EXERCISE BRIEF ▸ All the data that follows should be repeated exactly, without a single picture.

INPUT MATERIAL section start

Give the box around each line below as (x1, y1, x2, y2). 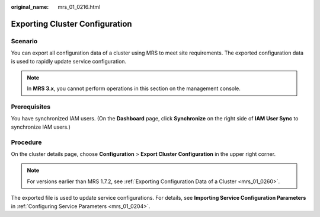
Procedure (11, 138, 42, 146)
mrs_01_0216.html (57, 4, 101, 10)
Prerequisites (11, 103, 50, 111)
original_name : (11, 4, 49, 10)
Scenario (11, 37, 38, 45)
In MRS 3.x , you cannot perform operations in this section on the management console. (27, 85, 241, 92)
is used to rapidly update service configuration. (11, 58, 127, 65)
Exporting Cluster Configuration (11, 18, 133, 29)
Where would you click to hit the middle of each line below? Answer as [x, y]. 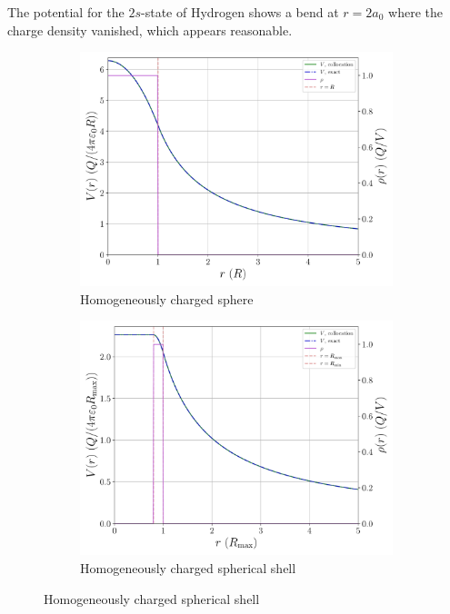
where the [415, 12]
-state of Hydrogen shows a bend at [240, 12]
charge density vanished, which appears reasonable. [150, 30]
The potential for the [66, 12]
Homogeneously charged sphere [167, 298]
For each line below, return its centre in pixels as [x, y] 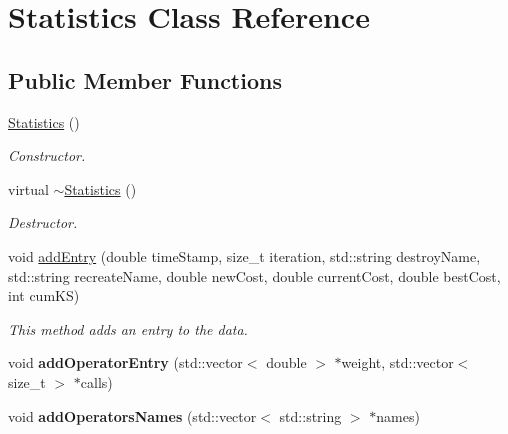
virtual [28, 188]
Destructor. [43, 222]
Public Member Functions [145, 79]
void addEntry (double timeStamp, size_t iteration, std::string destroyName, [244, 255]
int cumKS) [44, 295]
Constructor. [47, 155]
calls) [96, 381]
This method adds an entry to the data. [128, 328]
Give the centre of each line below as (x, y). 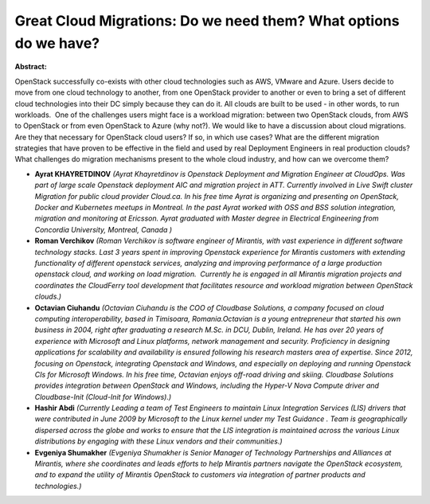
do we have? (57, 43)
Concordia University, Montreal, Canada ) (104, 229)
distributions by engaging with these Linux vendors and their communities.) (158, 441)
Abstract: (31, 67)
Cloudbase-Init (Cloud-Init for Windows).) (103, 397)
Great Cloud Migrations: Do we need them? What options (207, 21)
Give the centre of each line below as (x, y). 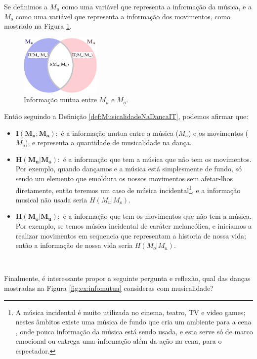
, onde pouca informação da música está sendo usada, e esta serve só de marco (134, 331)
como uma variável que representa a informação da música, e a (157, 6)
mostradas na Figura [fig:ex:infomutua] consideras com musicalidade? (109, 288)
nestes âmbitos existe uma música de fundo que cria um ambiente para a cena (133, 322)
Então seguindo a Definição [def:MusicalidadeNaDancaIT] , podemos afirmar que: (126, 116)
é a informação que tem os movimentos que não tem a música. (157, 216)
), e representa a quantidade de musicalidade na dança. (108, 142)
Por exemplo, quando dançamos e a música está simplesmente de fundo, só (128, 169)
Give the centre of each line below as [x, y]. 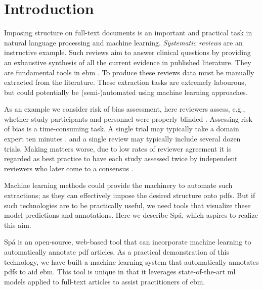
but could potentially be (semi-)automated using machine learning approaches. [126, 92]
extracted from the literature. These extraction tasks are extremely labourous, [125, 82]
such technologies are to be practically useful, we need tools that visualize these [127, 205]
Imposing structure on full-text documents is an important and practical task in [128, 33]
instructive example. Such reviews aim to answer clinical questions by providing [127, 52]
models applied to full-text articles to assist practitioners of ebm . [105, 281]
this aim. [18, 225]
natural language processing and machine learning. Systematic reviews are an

INPUT MATERIAL section end

TASK OUTPUT ▸
Give the box around each line below as (x1, y1, x2, y2). 
Procedure (11, 138, 42, 146)
mrs_01_0216.html (57, 4, 101, 10)
Prerequisites (11, 103, 50, 111)
original_name : (11, 4, 49, 10)
Scenario (11, 37, 38, 45)
In MRS 3.x , you cannot perform operations in this section on the management console. (27, 85, 241, 92)
is used to rapidly update service configuration. (11, 58, 127, 65)
Exporting Cluster Configuration (11, 18, 133, 29)
Where would you click to hit the middle of each line below? Answer as [x, y]. 
where the [415, 12]
-state of Hydrogen shows a bend at [240, 12]
charge density vanished, which appears reasonable. [150, 30]
The potential for the [66, 12]
Homogeneously charged sphere [167, 298]
For each line below, return its centre in pixels as [x, y] 
virtual [28, 188]
Destructor. [43, 222]
Public Member Functions [145, 79]
void addEntry (double timeStamp, size_t iteration, std::string destroyName, [244, 255]
int cumKS) [44, 295]
Constructor. [47, 155]
calls) [96, 381]
This method adds an entry to the data. [128, 328]
Give the centre of each line below as (x, y). 
do we have? (57, 43)
Concordia University, Montreal, Canada ) (104, 229)
distributions by engaging with these Linux vendors and their communities.) (158, 441)
Abstract: (31, 67)
Cloudbase-Init (Cloud-Init for Windows).) (103, 397)
Great Cloud Migrations: Do we need them? What options (207, 21)
Give the centre of each line below as (x, y). 
, onde pouca informação da música está sendo usada, e esta serve só de marco (134, 331)
como uma variável que representa a informação da música, e a (157, 6)
mostradas na Figura [fig:ex:infomutua] consideras com musicalidade? (109, 288)
nestes âmbitos existe uma música de fundo que cria um ambiente para a cena (133, 322)
Então seguindo a Definição [def:MusicalidadeNaDancaIT] , podemos afirmar que: (126, 116)
é a informação que tem os movimentos que não tem a música. (157, 216)
), e representa a quantidade de musicalidade na dança. (108, 142)
Por exemplo, quando dançamos e a música está simplesmente de fundo, só (128, 169)
Give the centre of each line below as [x, y]. 
but could potentially be (semi-)automated using machine learning approaches. [126, 92]
extracted from the literature. These extraction tasks are extremely labourous, [125, 82]
such technologies are to be practically useful, we need tools that visualize these [127, 205]
Imposing structure on full-text documents is an important and practical task in [128, 33]
instructive example. Such reviews aim to answer clinical questions by providing [127, 52]
models applied to full-text articles to assist practitioners of ebm . [105, 281]
this aim. [18, 225]
natural language processing and machine learning. Systematic reviews are an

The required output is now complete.